• **WORK REQUEST**: Every line below that holds the string "poklesu" must be copied.

• **MATERIAL FOR THIS EXERCISE**:
____________________
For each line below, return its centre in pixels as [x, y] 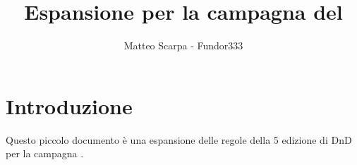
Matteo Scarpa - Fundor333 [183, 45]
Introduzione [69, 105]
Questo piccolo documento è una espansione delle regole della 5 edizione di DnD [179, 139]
____________________
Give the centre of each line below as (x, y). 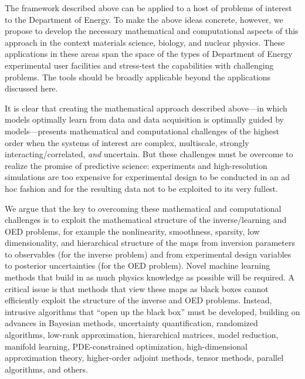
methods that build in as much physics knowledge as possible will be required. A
____________________
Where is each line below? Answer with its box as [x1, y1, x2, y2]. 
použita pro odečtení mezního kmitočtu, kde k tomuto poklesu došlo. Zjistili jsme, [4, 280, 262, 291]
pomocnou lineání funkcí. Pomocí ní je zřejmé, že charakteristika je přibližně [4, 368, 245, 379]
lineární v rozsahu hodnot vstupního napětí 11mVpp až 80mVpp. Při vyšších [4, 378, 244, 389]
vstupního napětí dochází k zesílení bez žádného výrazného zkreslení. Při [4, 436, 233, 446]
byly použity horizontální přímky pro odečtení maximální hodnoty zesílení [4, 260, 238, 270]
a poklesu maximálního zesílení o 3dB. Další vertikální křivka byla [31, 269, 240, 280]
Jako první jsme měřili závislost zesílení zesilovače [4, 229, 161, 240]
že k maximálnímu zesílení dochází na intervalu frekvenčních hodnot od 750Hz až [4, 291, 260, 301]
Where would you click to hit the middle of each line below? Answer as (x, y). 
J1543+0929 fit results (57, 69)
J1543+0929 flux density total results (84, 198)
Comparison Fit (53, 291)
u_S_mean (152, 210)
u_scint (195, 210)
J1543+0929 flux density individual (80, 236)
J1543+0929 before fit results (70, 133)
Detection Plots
____________________
• **EXERCISE ANSWER**:
použita pro odečtení mezního kmitočtu, kde k tomuto poklesu došlo. Zjistili jsme, [4, 280, 262, 291]
a poklesu maximálního zesílení o 3dB. Další vertikální křivka byla [31, 269, 240, 280]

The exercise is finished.